PS: If you think you have a long list of food sensitivities, look at my list:

I've gotten sick from every grain I tried - wheat, barley, rye, oats, millet, corn, rice, lemongrass. Also apples and citrus. After I completely eliminated corn from my diet, I found I ALSO get sick from all legumes, chocolate, buckwheat, strawberries, fish, shellfish, the onion family (garlic, onions), potatoes (so I avoid nightshades, except for cape gooseberries), stone fruits (cherries, apricots, peaches), eggwhites, green tea, stevia, unfiltered honey, poultry, flaxseed, pork, cauliflower, broccoli, cabbage, carrots and parsnips, guava, tree nuts, marijuana (hempseed), cranberries, beef, cardamom, sunflower, pepper, as in salt and pepper; turmeric, xylitol and D-mannose made from birch/beech trees, elderberries, dates, ginkgo biloba, yerba mate', acorn, poppy seeds, avocado, blackberries and raspberries, banana, cucumber and melons related to it.

But I still manage to rotate my foods. Just barely - if I lost a lot more I couldn't.
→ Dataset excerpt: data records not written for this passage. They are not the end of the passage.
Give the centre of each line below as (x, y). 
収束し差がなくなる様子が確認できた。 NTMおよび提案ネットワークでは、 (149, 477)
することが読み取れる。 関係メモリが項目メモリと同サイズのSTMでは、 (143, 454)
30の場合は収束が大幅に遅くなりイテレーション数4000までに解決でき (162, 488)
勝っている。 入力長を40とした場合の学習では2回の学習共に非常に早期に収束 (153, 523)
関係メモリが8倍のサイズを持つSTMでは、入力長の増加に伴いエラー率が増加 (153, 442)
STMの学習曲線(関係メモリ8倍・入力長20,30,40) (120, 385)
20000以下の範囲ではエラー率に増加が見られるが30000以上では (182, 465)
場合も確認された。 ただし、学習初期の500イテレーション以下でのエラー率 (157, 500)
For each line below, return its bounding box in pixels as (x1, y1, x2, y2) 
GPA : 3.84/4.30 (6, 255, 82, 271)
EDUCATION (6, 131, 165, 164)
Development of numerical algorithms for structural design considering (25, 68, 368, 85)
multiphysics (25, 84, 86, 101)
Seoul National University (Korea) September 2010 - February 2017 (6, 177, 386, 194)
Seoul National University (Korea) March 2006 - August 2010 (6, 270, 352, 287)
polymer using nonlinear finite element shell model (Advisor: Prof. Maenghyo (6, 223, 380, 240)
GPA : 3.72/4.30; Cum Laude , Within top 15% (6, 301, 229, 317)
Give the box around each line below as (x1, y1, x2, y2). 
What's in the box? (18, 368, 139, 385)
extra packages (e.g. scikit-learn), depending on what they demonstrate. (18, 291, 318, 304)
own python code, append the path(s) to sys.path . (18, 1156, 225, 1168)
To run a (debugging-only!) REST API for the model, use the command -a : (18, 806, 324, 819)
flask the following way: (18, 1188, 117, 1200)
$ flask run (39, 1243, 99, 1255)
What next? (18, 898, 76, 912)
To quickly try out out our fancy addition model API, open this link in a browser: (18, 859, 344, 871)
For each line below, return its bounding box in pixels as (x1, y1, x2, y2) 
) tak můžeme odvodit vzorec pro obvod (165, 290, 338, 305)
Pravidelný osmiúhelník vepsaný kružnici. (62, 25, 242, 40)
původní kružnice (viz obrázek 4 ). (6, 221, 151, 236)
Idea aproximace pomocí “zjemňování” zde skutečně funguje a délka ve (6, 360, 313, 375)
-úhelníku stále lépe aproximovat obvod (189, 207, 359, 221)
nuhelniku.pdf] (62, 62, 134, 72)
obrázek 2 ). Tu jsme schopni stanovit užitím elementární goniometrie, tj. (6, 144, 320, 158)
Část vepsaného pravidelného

After you quit gluten, your body stops doing so much to mask food sensitivities and new ones may emerge. That happened to me. After an elimination diet in 2003 where I got sick from grains and a couple other foods, I kept eating fructose because I was addicted. It's made from corn. After I slowly tapered off the fructose and quit corn completely, I suddenly found I was sensitive to about 90% of the foods I was eating! That was early 2005. Since then I have lost a few more foods that I developed new sensitivities to.

I just had my first food reaction in years. I ate a cucumber to see if my food reactions are still there. They are :( I got quite sick and I stayed in bed a lot and slept for a couple days.

My food reactions are much less severe than they were in 2003 and somewhat better than in 2005. People have told me these other food reactions last about 5-10 years.